Niki Collins - It's true that when it comes to a competition like this, confidence is half the battle. Niki had that...but she lost the other half of the battle because she sang horrifically enough to make even Dan and Venita blanch. She rendered Mariah Carey's "Emotions" so unrecognizable, even L.A. Reid, a man instrumental in actually signing Mariah, probably didn't know what song it was. And none of the emotions the judges were feeling were very positive. Thankfully, Niki cut her own audition short ("I'm done," she shrugged), before Simon got around to it, but she still didn't seem to believe him when he told her she had a "horrible voice," nor did she 'fess up when Paula asked her if she'd auditioned on a dare. Instead, she chased the judges down in the stage wings after the show and threatened to post YouTube clips of her singing as soon as she got home. So step away from your computers, everyone! Niki's YouTube clips could cause server meltdown. You have been warned.

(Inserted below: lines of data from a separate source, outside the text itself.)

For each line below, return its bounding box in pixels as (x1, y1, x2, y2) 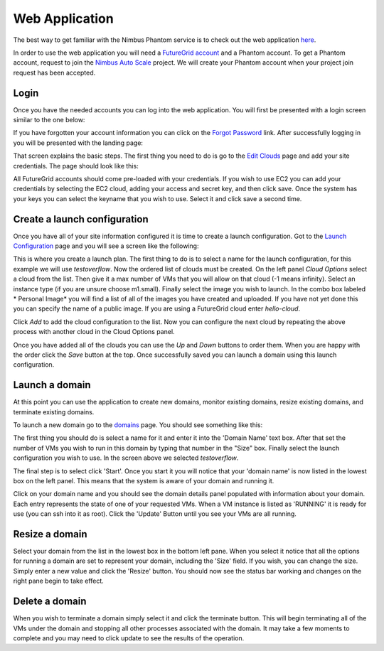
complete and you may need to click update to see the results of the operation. (13, 633, 245, 642)
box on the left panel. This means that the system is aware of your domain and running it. (13, 476, 274, 485)
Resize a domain (13, 528, 87, 540)
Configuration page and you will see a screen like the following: (13, 242, 199, 250)
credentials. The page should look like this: (13, 161, 139, 170)
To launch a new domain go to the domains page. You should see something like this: (13, 421, 263, 429)
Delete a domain (13, 596, 87, 608)
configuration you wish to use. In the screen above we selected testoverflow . (13, 453, 239, 462)
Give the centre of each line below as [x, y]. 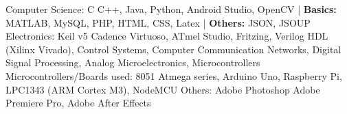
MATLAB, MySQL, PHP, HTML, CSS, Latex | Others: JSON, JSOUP [158, 22]
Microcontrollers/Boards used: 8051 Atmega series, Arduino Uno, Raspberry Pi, [174, 75]
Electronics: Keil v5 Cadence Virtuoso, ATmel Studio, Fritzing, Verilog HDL [167, 36]
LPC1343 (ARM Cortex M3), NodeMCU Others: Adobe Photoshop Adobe [163, 89]
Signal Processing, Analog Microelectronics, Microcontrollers [133, 62]
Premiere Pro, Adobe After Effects [78, 103]
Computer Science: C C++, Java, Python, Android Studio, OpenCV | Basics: [171, 9]
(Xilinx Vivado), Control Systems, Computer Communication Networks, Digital [173, 49]
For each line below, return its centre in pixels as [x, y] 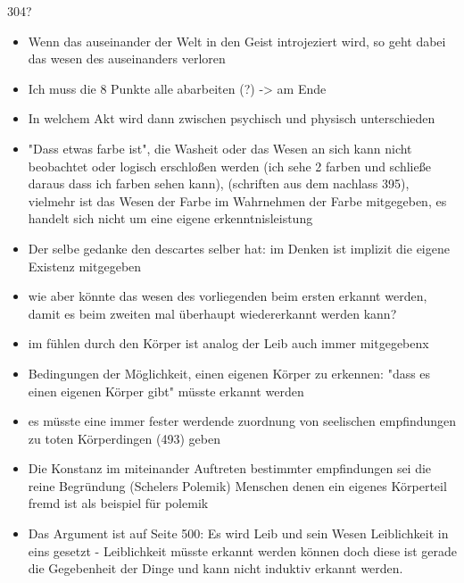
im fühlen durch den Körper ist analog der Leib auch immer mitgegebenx [228, 343]
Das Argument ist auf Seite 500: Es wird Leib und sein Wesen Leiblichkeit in [238, 533]
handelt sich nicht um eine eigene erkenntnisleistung [170, 218]
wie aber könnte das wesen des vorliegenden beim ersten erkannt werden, [228, 296]
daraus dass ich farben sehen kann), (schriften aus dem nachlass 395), [219, 183]
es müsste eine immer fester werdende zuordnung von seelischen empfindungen [242, 421]
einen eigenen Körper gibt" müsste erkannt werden [166, 391]
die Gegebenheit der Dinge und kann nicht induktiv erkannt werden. [215, 568]
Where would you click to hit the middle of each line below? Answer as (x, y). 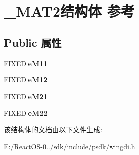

Darren Michaels - This 40-year-old, mullet-headed struggling musician claimed, with a devilish laugh and twinkling eye, that his poor girlfriend has so far sunk $100,000 into his career. Hey, if she's that deluded, she ought to consider investing in Niki Collins, too. Sigh. What some women will do for love, huh? And if Darren's lady was hoping to be reimbursed when Darren won this show's $5 million, she better move on to a plan B, hopefully one that does not involve dating Darren, or at least doesn't involve Darren coming anywhere near a microphone. His whiny countrybilly rendition of "Like A Virgin," which Simon called "some sort of nightmare," was enough to make his girlfriend wish she'd never been touched for the very first time by this dude.
So there you have it. It looks like Simon Cowell has done it again. It remains to be seen if "The X Factor" can overtake "The Voice," "America's Got Talent," "The Sing-Off," or of course "American Idol," but judging from Wednesday's big, BIG premiere, this show is going to be huge. Simon wouldn't have it any other way.